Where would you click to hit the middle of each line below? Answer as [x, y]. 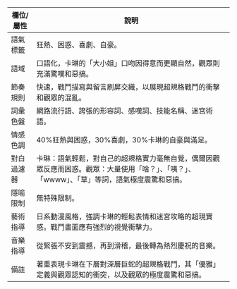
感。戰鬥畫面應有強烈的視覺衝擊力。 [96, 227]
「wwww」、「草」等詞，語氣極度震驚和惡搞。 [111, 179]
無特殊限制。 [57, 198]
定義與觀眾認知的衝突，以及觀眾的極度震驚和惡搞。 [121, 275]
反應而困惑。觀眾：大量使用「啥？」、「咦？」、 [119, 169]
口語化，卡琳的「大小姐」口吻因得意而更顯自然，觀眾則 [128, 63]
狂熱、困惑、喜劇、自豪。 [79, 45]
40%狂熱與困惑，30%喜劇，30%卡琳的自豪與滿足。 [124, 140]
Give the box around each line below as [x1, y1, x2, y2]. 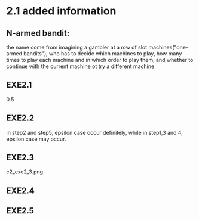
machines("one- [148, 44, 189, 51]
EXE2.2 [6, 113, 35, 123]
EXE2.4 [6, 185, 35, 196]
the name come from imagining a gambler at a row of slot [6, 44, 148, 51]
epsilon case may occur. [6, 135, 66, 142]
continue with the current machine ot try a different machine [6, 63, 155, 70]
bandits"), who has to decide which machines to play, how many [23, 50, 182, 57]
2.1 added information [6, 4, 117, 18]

---

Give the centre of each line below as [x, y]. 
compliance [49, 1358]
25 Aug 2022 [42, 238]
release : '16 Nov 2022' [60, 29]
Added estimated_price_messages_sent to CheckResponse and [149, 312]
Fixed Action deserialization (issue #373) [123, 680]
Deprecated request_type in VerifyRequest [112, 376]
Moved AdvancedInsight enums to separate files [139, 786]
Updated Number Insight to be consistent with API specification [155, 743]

**WHAT THIS TASK INVOLVES**:
Looking back over the data above, restate word for word the lines that begin at the line with "25 Aug 2022 [42, 238]" and end at the line with "Updated Number Insight", inclusive.

**SOLUTION FOR THIS EXERCISE**:
25 Aug 2022 [42, 238]
release : '16 Nov 2022' [60, 29]
Added estimated_price_messages_sent to CheckResponse and [149, 312]
Fixed Action deserialization (issue #373) [123, 680]
Deprecated request_type in VerifyRequest [112, 376]
Moved AdvancedInsight enums to separate files [139, 786]
Updated Number Insight to be consistent with API specification [155, 743]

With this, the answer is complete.